Os membros do grupo valorizavam a criação coletiva e integravam diferentes linguagens como música, cinema e dança, manifestavam-se principalmente através de performances, happenings, instalações, entre outros suportes inovadores para a época. Tiveram como principal referência o movimento Dadaísta e a obra de Marcel Duchamp, que influenciaram na contestação dos valores estabelecidos e no espírito anárquico do grupo.

No entanto, enquanto Duchamp havia com seus ready-mades, elementos apropriados do cotidiano sendo-lhes atribuído status de arte, mas posto ao lado do objeto artístico consagrado, criado um novo conceito de arte, a que chamava anti-arte, os artistas do Fluxus procuravam inserir a arte no cotidiano das pessoas, defendendo a idéia de que todos deveriam compreendê-la; com isso buscavam inovar e ampliar as formas de expressão artísticas.

Os artistas Nam June Paik e Wolf Vostell foram os primeiros a usar o vídeo, criando a videoarte.
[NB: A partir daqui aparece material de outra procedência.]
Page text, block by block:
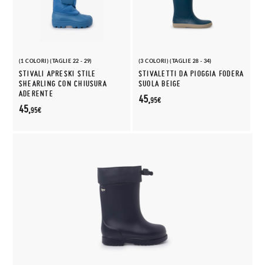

Nas exposições do grupo, as obras tinham sempre um teor de provocação e crítica, com a presença de um humor extravagante. Como objetivo, seus participantes visavam uma revolução cultural, social e política através da arte. Em 1963, foi escrito um manifesto contendo frases como “destruam os museus de arte” ou “destruam a cultura séria”, entre outras polêmicas.

A origem da videoarte teve inicio nos anos 60 e se deu pela disponibilização comercial do portapack (gravador portátil de videoteipe) e do gênio Nam June Paik que pôde mover e gravar coisas simultaneamente, tornando-se a partir de então uma celebridade internacional, sendo conhecido por seus trabalhos criativos e divertidos.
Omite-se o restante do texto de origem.